DATA SECTION.
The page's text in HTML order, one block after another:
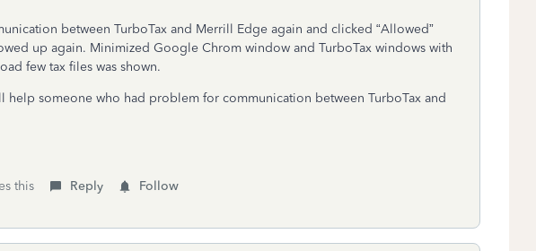
between TurboTax and Merrill Edge again and clicked “Allowed”
up again. Minimized Google Chrom window and TurboTax windows with
few tax files was shown.
help someone who had problem for communication between TurboTax and
this Reply Follow
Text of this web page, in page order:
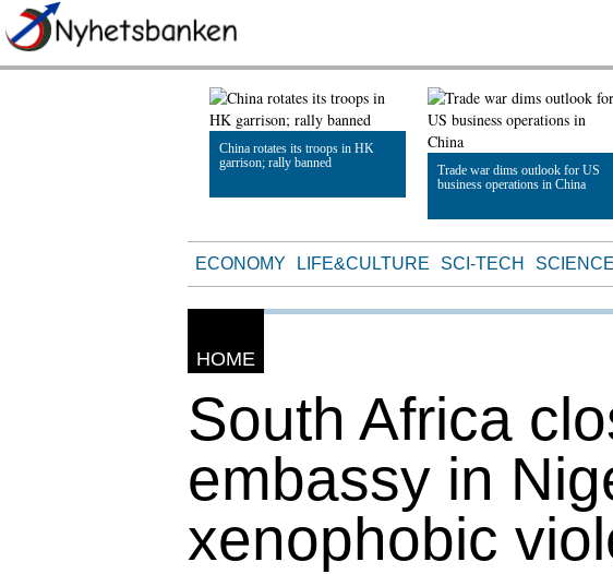
China rotates its troops in HK
garrison; rally banned
Trade war dims outlook for US
business operations in China
Read Article
ECONOMY LIFE&CULTURE SCI-TECH SCIENCE
HOME
South Africa
embassy in
xenophobic

ABOUT THIS TASK.
From the first line to the last, retype the material exactly and exclude the pictures.

FINISHED TASK.
The page's text in HTML order, one block after another:
between TurboTax and Merrill Edge again and clicked “Allowed”
up again. Minimized Google Chrom window and TurboTax windows with
few tax files was shown.
help someone who had problem for communication between TurboTax and
this Reply Follow
Text of this web page, in page order:
China rotates its troops in HK
garrison; rally banned
Trade war dims outlook for US
business operations in China
Read Article
ECONOMY LIFE&CULTURE SCI-TECH SCIENCE
HOME
South Africa
embassy in
xenophobic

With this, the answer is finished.